Aramaki studies him. “Then what should I do?”
“Let’s rehearse it,” Ryoma answers calmly. “Better than explaining with words.”
He steps back, rolling his shoulders once. “I’ll fight like Okabe. But with a clearer mind behind it. I’ll show you what his style looks like when it’s disciplined instead of impulsive. You’ll feel the difference.”
He adjusts his footing on the dirt, settling into a familiar stance. “Then when you spar him, you go back to your old style. Pressure him the way you used to pressure me. But apply what I’m going to demonstrate to you here.”
Aramaki exhales slowly through his nose, already reconstructing the angles in his head, replaying the habits he once carried into the ring.
“…Alright,” he says at last, a faint grin forming. “Show it to me.”
They begin a light, rehearsed sparring session, no full contact, just measured entries and controlled exits.
Ryoma moves with deliberate restraint, stopping at certain moments to reset the position and quietly point out what Aramaki should notice.
Through the flow, Aramaki starts recognizing the references.
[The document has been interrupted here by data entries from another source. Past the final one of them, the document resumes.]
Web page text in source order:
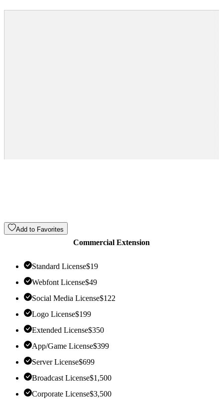
Add to Favorites
Commercial Extension
Standard License$19
Webfont License$49
Social Media License$122
Logo License$199
Extended License$350
App/Game License$399
Server License$699
Broadcast License$1,500
Corporate License$3,500
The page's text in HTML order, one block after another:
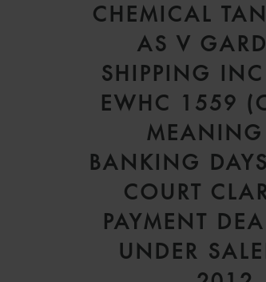
CHEMICAL
AS V
SHIPPING
EWHC 1559
MEANING
BANKING
COURT
PAYMENT
UNDER
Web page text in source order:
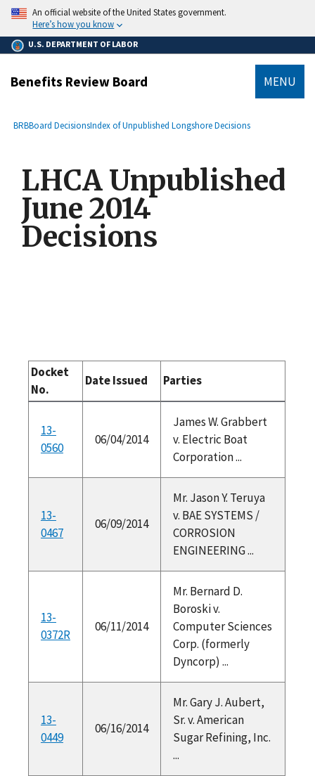
main
content
An official website of the United States government.
Here’s how you know
U.S. DEPARTMENT OF LABOR
Benefits Review Board MENU
Breadcrumb
BRBBoard DecisionsIndex of Unpublished Longshore Decisions
LHCA Unpublished
June 2014
Decisions
Docket
No.
Date Issued Parties
13-
0560
06/04/2014
James W. Grabbert
v. Electric Boat
Corporation ...
13-
0467
06/09/2014
Mr. Jason Y. Teruya
v. BAE SYSTEMS /
CORROSION
ENGINEERING ...
13-
0372R
06/11/2014
Mr. Bernard D.
Boroski v.
Computer Sciences
Corp. (formerly
Dyncorp) ...
13-
0449
06/16/2014
Mr. Gary J. Aubert,
Sr. v. American
Sugar Refining, Inc.
...
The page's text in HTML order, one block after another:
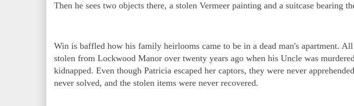
Then he sees two objects there, a stolen Vermeer painting and a suitcase bearing
Win is baffled how his family heirlooms came to be in a dead man's apartment.
stolen from Lockwood Manor over twenty years ago when his Uncle was
kidnapped. Even though Patricia escaped her captors, they were never
never solved, and the stolen items were never recovered.

The pressure resembles Noguchi’s controlled chaos, while certain close-range manipulations echo Sekino’s method of breaking guards.
Yet the transitions are different, cleaner, more intentional, shaped by something distinctly Ryoma’s new ideas.
Aramaki exhales, understanding settling in. “You think Okabe can pull this off?”
Ryoma shakes his head slightly. “He doesn’t need all of it. Just use these against him in every sparring, as much as you can apply. If he can take even a few pieces and make them his own, that’s enough.”